Двое с разных столов, до сих пор упрямо отводившие друг от друга глаза, тут же переглянулись. Этими двумя, в чью юность решительно вторглось понятие несдающийся, были тихая, словно чем-то пришибленная Корина и Яков Полунин — знаменитый хирург. На миг, как мгновенная вспышка магния, предстал перед ним ее нежный девичий облик, но тут же исчез. Остался «высохший стебелек» — так он позволил себе мысленно ее обозначить. Пронзило нечто вроде раскаянья. Не он ли дал первый толчок к утрате ею милой восторженности, к потере веры в себя, и не только в себя? Кто, как не он, протянул ей без объяснений категорично составленную, сложенную фантиком записку, вернее, письмо, которое подытожил словами: «Прости, но я несдающийся»? Корина до сих пор не берется его судить: время было такое. «Революционный максимализм» — впоследствии подыскали такое определение. Максимализм! Сильная всепоглощающая любовь воспринималась как нечто ненашенское, совсем неуместное. Каждый твой шаг должен быть подчинен долгу, нужному делу. Что главнее — личное или общественное? К чему должны быть устремлены все твои помыслы и поступки? К делу, а не к фантазиям. Сдаться увлечению, чувству — недостойный по нашему времени шаг.
Про то говорилось на диспутах, на собраниях. Такую установку никто не оспаривал.
А чувство было. Оно, ни с чем не считаясь, расцветало, росло. Автор того письма-разрыва не пытался лгать, отрицать. Что было, то было.
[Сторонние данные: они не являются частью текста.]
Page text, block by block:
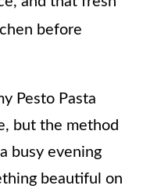
before
Pesto Pasta
but the method
busy evening
beautiful on

Перед Кориной промелькнула картина ее недолгого счастья, разрушенного одной лишь страничкой, безотрадным словом прости. Сейчас, взволновавшись — через полвека! — она пыталась восстановить в памяти, что же шло за итоговым «я несдающийся», как он тогда подписался: Яша? Полунин? А может быть, иронично — Зубрила?